• WORK REQUIRED
Omit all pictures and give the records below again exactly as written.

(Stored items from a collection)
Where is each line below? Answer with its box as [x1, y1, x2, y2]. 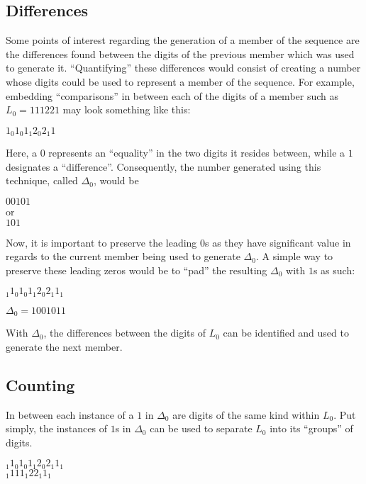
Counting [6, 373, 75, 395]
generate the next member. [6, 339, 123, 354]
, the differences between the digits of [43, 325, 206, 340]
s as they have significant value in [205, 235, 351, 249]
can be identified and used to [223, 325, 349, 340]
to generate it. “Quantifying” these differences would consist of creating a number [6, 60, 361, 75]
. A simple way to [255, 249, 333, 264]
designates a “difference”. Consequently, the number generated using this [6, 159, 321, 174]
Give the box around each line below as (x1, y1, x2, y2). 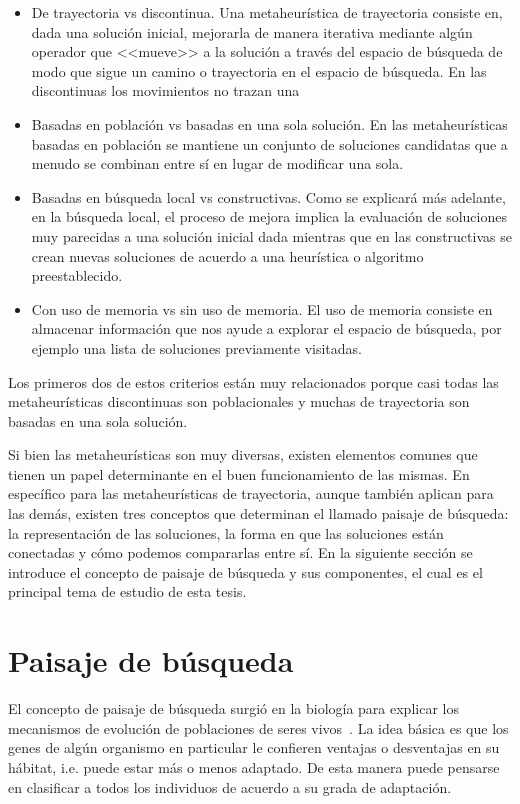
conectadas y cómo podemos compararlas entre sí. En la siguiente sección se (8, 542, 473, 563)
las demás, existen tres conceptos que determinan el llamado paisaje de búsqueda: (8, 503, 509, 524)
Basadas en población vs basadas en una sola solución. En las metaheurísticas (31, 113, 508, 134)
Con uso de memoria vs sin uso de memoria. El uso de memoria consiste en (31, 298, 493, 319)
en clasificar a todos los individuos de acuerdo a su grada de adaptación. (8, 776, 452, 797)
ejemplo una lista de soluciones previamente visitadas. (31, 337, 362, 358)
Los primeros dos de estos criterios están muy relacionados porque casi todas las (8, 371, 499, 392)
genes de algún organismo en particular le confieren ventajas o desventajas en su (8, 737, 500, 758)
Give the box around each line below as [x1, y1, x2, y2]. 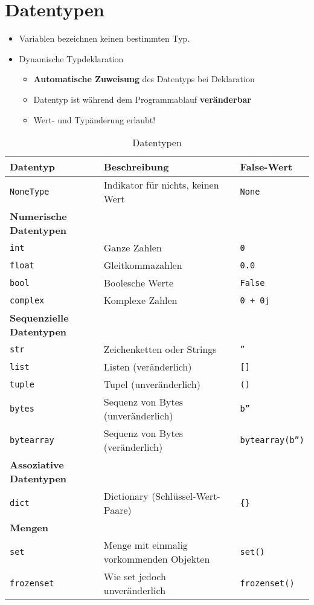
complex [10, 295, 45, 305]
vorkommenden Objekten [103, 552, 210, 566]
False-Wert [240, 160, 293, 174]
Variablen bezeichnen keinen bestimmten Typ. [19, 32, 190, 45]
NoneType [10, 187, 50, 197]
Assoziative [10, 458, 64, 472]
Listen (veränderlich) [103, 360, 192, 374]
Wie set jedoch [103, 569, 166, 584]
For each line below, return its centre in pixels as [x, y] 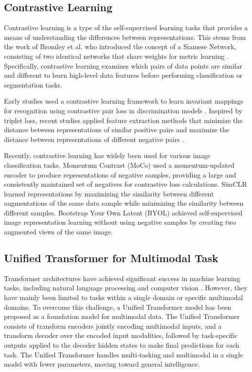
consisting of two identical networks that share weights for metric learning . [116, 56]
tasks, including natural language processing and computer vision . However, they [126, 288]
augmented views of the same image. [58, 232]
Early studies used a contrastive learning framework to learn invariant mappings [124, 101]
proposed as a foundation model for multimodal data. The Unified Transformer [122, 316]
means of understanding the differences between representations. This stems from [125, 37]
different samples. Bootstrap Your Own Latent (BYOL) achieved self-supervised [123, 212]
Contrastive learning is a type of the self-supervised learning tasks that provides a [126, 27]
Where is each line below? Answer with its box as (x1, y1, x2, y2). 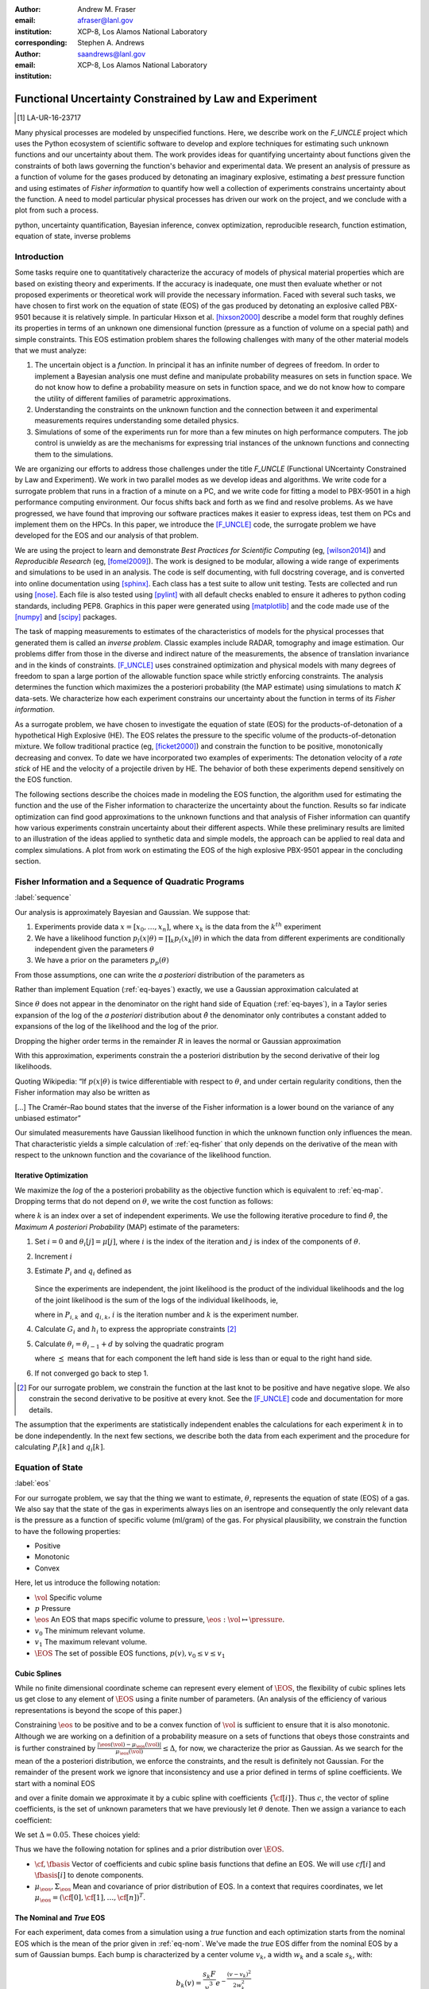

• RESPONSE BOX
Where is each line below? Answer with its box as [x1, y1, x2, y2]. 
Counting [6, 373, 75, 395]
generate the next member. [6, 339, 123, 354]
, the differences between the digits of [43, 325, 206, 340]
s as they have significant value in [205, 235, 351, 249]
can be identified and used to [223, 325, 349, 340]
to generate it. “Quantifying” these differences would consist of creating a number [6, 60, 361, 75]
. A simple way to [255, 249, 333, 264]
designates a “difference”. Consequently, the number generated using this [6, 159, 321, 174]
Give the box around each line below as (x1, y1, x2, y2). 
conectadas y cómo podemos compararlas entre sí. En la siguiente sección se (8, 542, 473, 563)
las demás, existen tres conceptos que determinan el llamado paisaje de búsqueda: (8, 503, 509, 524)
Basadas en población vs basadas en una sola solución. En las metaheurísticas (31, 113, 508, 134)
Con uso de memoria vs sin uso de memoria. El uso de memoria consiste en (31, 298, 493, 319)
en clasificar a todos los individuos de acuerdo a su grada de adaptación. (8, 776, 452, 797)
ejemplo una lista de soluciones previamente visitadas. (31, 337, 362, 358)
Los primeros dos de estos criterios están muy relacionados porque casi todas las (8, 371, 499, 392)
genes de algún organismo en particular le confieren ventajas o desventajas en su (8, 737, 500, 758)
Give the box around each line below as [x1, y1, x2, y2]. 
complex [10, 295, 45, 305]
vorkommenden Objekten [103, 552, 210, 566]
False-Wert [240, 160, 293, 174]
Variablen bezeichnen keinen bestimmten Typ. [19, 32, 190, 45]
NoneType [10, 187, 50, 197]
Assoziative [10, 458, 64, 472]
Listen (veränderlich) [103, 360, 192, 374]
Wie set jedoch [103, 569, 166, 584]
For each line below, return its centre in pixels as [x, y] 
consisting of two identical networks that share weights for metric learning . [116, 56]
tasks, including natural language processing and computer vision . However, they [126, 288]
augmented views of the same image. [58, 232]
Early studies used a contrastive learning framework to learn invariant mappings [124, 101]
proposed as a foundation model for multimodal data. The Unified Transformer [122, 316]
means of understanding the differences between representations. This stems from [125, 37]
different samples. Bootstrap Your Own Latent (BYOL) achieved self-supervised [123, 212]
Contrastive learning is a type of the self-supervised learning tasks that provides a [126, 27]
Where is each line below? Answer with its box as (x1, y1, x2, y2). 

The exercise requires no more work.